Marketing Agency Retainer vs. Project-Based: Which Model Works in Myanmar?

Comparing retainer vs. project-based agency models for Myanmar businesses—with local pricing benchmarks, a pros/cons table, and a decision framework for choosing right.

We offer both retainer and project-based engagements, so we have a clear view of when each model works and when it does not. This piece shares what we have learned from structuring hundreds of client relationships in Myanmar.

When you hire a marketing agency in Myanmar, one of the first structural decisions you face is how to pay for the relationship. The two dominant models are retainers—a fixed monthly fee for ongoing services—and project-based engagements, where you pay a defined amount for a defined deliverable.

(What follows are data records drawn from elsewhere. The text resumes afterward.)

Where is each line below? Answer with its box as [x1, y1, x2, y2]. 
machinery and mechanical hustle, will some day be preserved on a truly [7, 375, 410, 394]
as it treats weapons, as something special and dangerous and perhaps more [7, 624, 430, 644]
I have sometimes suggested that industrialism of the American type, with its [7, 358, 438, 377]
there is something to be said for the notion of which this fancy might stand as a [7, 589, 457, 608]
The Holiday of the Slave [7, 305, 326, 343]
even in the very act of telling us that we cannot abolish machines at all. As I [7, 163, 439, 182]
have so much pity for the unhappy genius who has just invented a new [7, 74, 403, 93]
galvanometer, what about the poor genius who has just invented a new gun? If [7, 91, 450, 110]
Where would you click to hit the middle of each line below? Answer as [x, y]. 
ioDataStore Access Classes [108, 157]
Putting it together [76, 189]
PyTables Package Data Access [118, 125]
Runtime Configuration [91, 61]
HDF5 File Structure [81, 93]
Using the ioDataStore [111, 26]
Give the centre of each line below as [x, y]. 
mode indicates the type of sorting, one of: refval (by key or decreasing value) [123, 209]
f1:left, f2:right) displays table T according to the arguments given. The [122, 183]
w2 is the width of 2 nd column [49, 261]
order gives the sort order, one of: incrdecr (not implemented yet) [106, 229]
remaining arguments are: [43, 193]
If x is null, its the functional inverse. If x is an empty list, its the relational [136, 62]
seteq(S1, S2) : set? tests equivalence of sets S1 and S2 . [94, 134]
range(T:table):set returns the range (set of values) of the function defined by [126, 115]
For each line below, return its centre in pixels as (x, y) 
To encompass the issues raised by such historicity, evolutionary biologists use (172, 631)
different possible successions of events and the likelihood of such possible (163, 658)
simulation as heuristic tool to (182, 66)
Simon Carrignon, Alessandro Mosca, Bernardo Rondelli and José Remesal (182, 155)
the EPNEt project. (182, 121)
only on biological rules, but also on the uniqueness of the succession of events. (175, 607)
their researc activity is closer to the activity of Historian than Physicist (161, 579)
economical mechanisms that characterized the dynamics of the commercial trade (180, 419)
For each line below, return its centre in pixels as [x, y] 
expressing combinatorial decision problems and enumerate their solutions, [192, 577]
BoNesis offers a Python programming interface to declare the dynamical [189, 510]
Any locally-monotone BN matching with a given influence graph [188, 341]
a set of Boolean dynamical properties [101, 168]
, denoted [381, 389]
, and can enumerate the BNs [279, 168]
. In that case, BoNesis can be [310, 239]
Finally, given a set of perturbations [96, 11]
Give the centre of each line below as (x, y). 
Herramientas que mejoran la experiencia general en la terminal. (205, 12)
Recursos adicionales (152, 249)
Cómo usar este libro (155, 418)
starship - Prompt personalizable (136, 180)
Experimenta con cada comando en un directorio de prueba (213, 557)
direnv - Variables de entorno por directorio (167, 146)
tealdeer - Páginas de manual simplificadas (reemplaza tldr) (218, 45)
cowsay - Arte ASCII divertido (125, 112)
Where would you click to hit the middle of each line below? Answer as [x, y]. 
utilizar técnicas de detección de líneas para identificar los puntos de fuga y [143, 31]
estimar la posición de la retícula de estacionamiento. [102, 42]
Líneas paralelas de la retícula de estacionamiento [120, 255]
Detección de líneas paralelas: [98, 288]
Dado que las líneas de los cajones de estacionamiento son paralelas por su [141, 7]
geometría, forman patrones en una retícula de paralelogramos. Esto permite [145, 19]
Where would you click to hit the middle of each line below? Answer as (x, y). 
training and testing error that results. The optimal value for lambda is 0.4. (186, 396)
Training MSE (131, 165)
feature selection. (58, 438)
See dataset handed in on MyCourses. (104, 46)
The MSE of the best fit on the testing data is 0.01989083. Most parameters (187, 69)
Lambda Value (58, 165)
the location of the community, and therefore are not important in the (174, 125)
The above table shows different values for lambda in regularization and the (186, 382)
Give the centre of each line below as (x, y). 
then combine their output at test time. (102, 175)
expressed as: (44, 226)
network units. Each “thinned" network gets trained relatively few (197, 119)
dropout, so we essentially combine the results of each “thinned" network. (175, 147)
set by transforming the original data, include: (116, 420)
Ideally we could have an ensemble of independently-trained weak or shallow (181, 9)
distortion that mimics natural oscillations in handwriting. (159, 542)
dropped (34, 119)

Both models work. Which one is right for your business depends on your goals, budget stability, risk tolerance, and how Myanmar's current economic conditions affect your planning horizon.


Understanding the Two Models

The Retainer Model

A retainer is an ongoing agreement where you pay the agency a fixed monthly fee in exchange for a defined scope of services. That might include monthly content production, community management, monthly reporting, strategic consultations, and paid media oversight.

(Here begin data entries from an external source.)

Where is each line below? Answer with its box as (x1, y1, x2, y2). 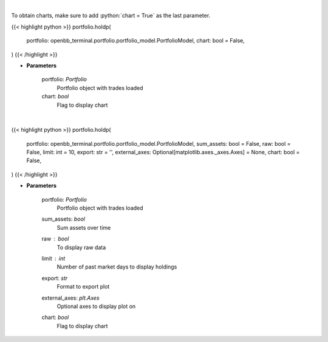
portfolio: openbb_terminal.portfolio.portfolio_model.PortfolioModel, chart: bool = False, (26, 37, 245, 44)
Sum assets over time (56, 224, 111, 231)
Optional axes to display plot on (56, 303, 136, 310)
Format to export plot (56, 283, 110, 290)
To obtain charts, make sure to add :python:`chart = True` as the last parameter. (11, 12, 211, 19)
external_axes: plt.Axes (41, 294, 100, 301)
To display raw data (56, 244, 106, 251)
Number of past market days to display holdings (56, 263, 177, 270)
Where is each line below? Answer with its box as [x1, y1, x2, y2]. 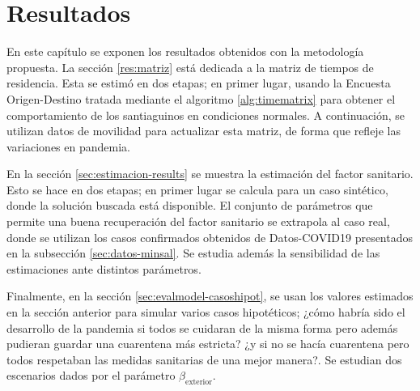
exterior [185, 378, 213, 387]
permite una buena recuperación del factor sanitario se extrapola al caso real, [6, 213, 390, 230]
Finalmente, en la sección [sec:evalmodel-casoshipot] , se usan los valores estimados [6, 287, 414, 304]
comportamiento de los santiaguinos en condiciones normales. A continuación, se [6, 106, 405, 123]
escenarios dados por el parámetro [6, 367, 176, 384]
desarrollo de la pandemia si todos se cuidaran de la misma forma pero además [6, 319, 398, 336]
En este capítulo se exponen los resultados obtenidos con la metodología [6, 43, 364, 60]
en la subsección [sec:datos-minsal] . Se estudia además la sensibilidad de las [6, 244, 380, 261]
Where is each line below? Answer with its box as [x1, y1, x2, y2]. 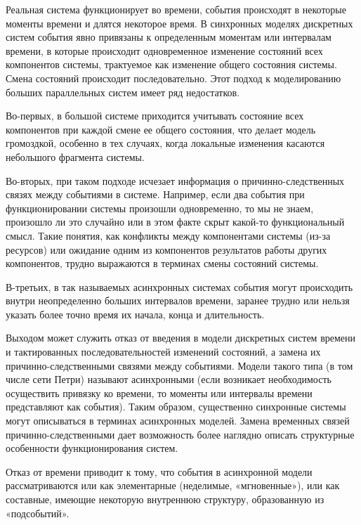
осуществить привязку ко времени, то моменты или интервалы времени [6, 385, 313, 400]
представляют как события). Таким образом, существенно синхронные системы [6, 399, 346, 414]
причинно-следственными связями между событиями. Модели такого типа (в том [6, 358, 353, 372]
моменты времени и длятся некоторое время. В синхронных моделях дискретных [6, 15, 353, 30]
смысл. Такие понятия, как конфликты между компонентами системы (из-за [6, 228, 331, 242]
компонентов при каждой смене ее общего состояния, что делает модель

Retainers create a continuous relationship. The agency learns your brand deeply over time, can react quickly to market changes, and functions more like an extension of your team than an outside vendor.

Typical Myanmar retainer range: MMK 1.5 million to MMK 5 million or more per month, depending on the scope, service mix, and agency tier. Some premium agencies and those billing international clients price in USD.

The Project-Based Model

A project-based engagement has a defined scope, fixed deliverables, a set timeline, and a one-time or staged fee. Common examples include a website build, a campaign for a product launch, a brand identity redesign, or a social media audit.

Once the project is complete, the engagement ends—unless you choose to renew or move to a retainer.

Typical Myanmar project range: MMK 2 million to MMK 15 million per project, with significant variation based on scope (a logo redesign is very different from a full integrated campaign production).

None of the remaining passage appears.